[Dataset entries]
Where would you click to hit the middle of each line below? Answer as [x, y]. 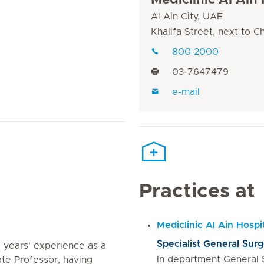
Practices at [197, 192]
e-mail [186, 92]
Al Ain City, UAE [187, 16]
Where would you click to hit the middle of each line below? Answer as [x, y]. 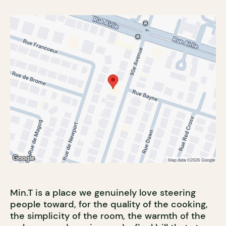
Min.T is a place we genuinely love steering [103, 193]
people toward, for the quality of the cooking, [109, 205]
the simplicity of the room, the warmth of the [108, 216]
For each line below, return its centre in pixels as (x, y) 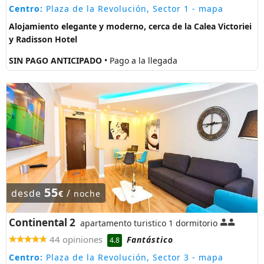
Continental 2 (42, 222)
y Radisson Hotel (43, 39)
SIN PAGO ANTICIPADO (57, 60)
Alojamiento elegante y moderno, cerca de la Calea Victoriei (130, 27)
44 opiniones (76, 240)
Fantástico (150, 240)
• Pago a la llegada (141, 60)
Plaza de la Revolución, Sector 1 (116, 9)
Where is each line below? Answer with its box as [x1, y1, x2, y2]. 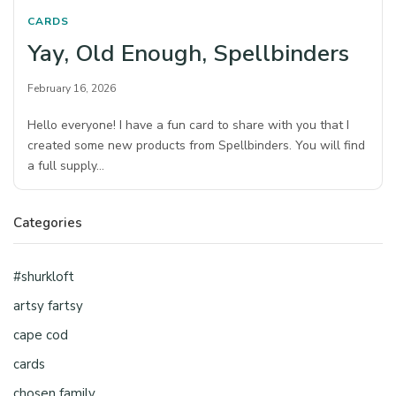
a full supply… [27, 157, 105, 175]
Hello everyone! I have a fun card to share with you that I [27, 117, 350, 134]
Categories [13, 214, 82, 232]
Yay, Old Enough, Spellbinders [27, 38, 349, 70]
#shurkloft [13, 268, 74, 286]
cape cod [13, 326, 68, 345]
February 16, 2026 [27, 81, 116, 96]
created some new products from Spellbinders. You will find [27, 137, 366, 155]
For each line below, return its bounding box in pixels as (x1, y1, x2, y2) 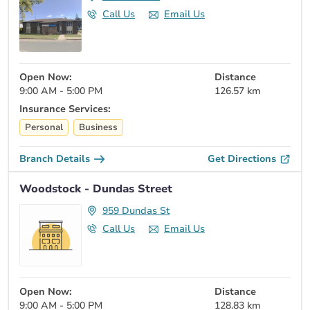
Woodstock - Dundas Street (19, 181, 172, 197)
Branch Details (19, 152, 90, 166)
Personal (25, 120, 63, 134)
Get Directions (208, 152, 276, 166)
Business (79, 120, 118, 134)
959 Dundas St (102, 204, 170, 218)
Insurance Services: (19, 102, 111, 116)
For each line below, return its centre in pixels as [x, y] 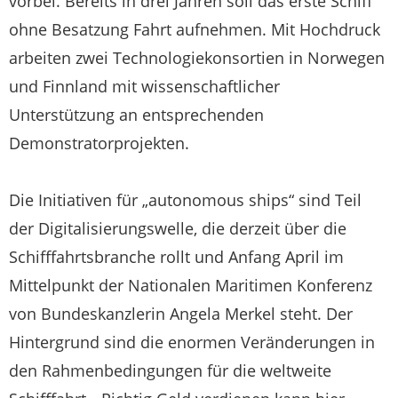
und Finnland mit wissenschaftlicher [144, 86]
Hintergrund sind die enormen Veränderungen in [192, 342]
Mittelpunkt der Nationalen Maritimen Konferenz [191, 285]
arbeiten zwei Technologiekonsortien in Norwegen [197, 58]
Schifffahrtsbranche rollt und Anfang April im [176, 257]
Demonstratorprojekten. [99, 143]
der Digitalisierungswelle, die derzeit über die [178, 228]
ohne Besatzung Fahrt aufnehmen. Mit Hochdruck [195, 29]
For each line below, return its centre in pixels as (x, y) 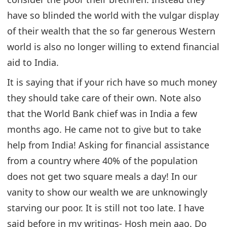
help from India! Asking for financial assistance (108, 145)
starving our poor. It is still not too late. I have (106, 207)
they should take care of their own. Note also (104, 98)
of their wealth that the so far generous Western (111, 31)
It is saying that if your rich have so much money (112, 82)
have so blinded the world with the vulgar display (113, 15)
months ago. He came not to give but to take (104, 129)
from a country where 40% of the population (102, 160)
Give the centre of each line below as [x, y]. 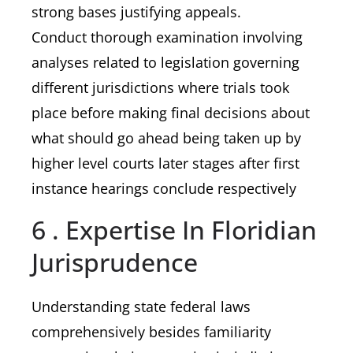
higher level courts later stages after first [165, 163]
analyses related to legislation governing [165, 62]
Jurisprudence [115, 262]
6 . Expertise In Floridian [174, 230]
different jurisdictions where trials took [160, 87]
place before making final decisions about [171, 113]
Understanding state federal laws [141, 307]
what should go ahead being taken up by [166, 138]
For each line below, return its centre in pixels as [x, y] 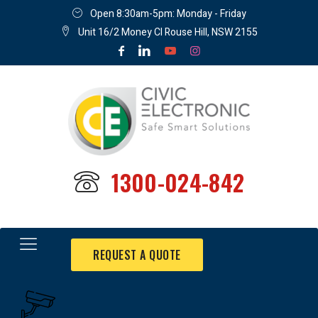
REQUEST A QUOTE [137, 255]
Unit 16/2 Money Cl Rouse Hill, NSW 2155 [168, 32]
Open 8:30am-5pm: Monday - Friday [168, 14]
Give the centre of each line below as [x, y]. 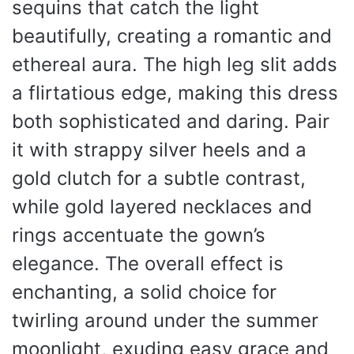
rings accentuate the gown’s [139, 235]
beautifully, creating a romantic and [172, 36]
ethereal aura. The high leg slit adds [175, 64]
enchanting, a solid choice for [144, 292]
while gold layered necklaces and [162, 207]
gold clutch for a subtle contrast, [159, 178]
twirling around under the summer [165, 320]
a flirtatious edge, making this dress [175, 93]
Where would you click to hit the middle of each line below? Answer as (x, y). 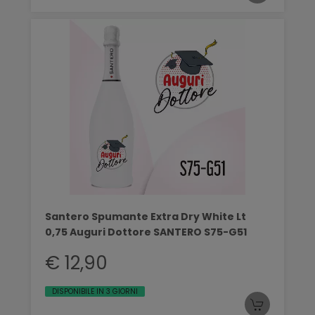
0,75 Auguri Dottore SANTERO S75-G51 (146, 232)
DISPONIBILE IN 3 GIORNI (95, 291)
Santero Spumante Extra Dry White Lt (146, 216)

Task description:
Print the data above in full and exactly as it appears, skipping the pictures.

Exercise response:
Where would you click to hit the middle of each line below? Answer as [x, y]. 
Practices at [197, 192]
e-mail [186, 92]
Al Ain City, UAE [187, 16]
Where would you click to hit the middle of each line below? Answer as [x, y]. 
Min.T is a place we genuinely love steering [103, 193]
people toward, for the quality of the cooking, [109, 205]
the simplicity of the room, the warmth of the [108, 216]
For each line below, return its centre in pixels as (x, y) 
Continental 2 (42, 222)
y Radisson Hotel (43, 39)
SIN PAGO ANTICIPADO (57, 60)
Alojamiento elegante y moderno, cerca de la Calea Victoriei (130, 27)
44 opiniones (76, 240)
Fantástico (150, 240)
• Pago a la llegada (141, 60)
Plaza de la Revolución, Sector 1 (116, 9)
Where is each line below? Answer with its box as [x1, y1, x2, y2]. 
a full supply… [27, 157, 105, 175]
Hello everyone! I have a fun card to share with you that I [27, 117, 350, 134]
Categories [13, 214, 82, 232]
Yay, Old Enough, Spellbinders [27, 38, 349, 70]
#shurkloft [13, 268, 74, 286]
cape cod [13, 326, 68, 345]
February 16, 2026 [27, 81, 116, 96]
created some new products from Spellbinders. You will find [27, 137, 366, 155]
For each line below, return its bounding box in pixels as (x1, y1, x2, y2) 
Woodstock - Dundas Street (19, 181, 172, 197)
Branch Details (19, 152, 90, 166)
Personal (25, 120, 63, 134)
Get Directions (208, 152, 276, 166)
Business (79, 120, 118, 134)
959 Dundas St (102, 204, 170, 218)
Insurance Services: (19, 102, 111, 116)
For each line below, return its centre in pixels as [x, y] 
und Finnland mit wissenschaftlicher [144, 86]
Hintergrund sind die enormen Veränderungen in [192, 342]
Mittelpunkt der Nationalen Maritimen Konferenz [191, 285]
arbeiten zwei Technologiekonsortien in Norwegen [197, 58]
Schifffahrtsbranche rollt und Anfang April im [176, 257]
Demonstratorprojekten. [99, 143]
der Digitalisierungswelle, die derzeit über die [178, 228]
ohne Besatzung Fahrt aufnehmen. Mit Hochdruck [195, 29]
For each line below, return its centre in pixels as (x, y) 
help from India! Asking for financial assistance (108, 145)
starving our poor. It is still not too late. I have (106, 207)
they should take care of their own. Note also (104, 98)
of their wealth that the so far generous Western (111, 31)
It is saying that if your rich have so much money (112, 82)
have so blinded the world with the vulgar display (113, 15)
months ago. He came not to give but to take (104, 129)
from a country where 40% of the population (102, 160)
Give the centre of each line below as [x, y]. 
higher level courts later stages after first [165, 163]
analyses related to legislation governing [165, 62]
Jurisprudence [115, 262]
6 . Expertise In Floridian [174, 230]
different jurisdictions where trials took [160, 87]
place before making final decisions about [171, 113]
Understanding state federal laws [141, 307]
what should go ahead being taken up by [166, 138]
For each line below, return its centre in pixels as [x, y] 
REQUEST A QUOTE [137, 255]
Unit 16/2 Money Cl Rouse Hill, NSW 2155 [168, 32]
Open 8:30am-5pm: Monday - Friday [168, 14]
Give the centre of each line below as [x, y]. 
rings accentuate the gown’s [139, 235]
beautifully, creating a romantic and [172, 36]
ethereal aura. The high leg slit adds [175, 64]
enchanting, a solid choice for [144, 292]
while gold layered necklaces and [162, 207]
gold clutch for a subtle contrast, [159, 178]
twirling around under the summer [165, 320]
a flirtatious edge, making this dress [175, 93]
Where would you click to hit the middle of each line below? Answer as (x, y). 
0,75 Auguri Dottore SANTERO S75-G51 (146, 232)
DISPONIBILE IN 3 GIORNI (95, 291)
Santero Spumante Extra Dry White Lt (146, 216)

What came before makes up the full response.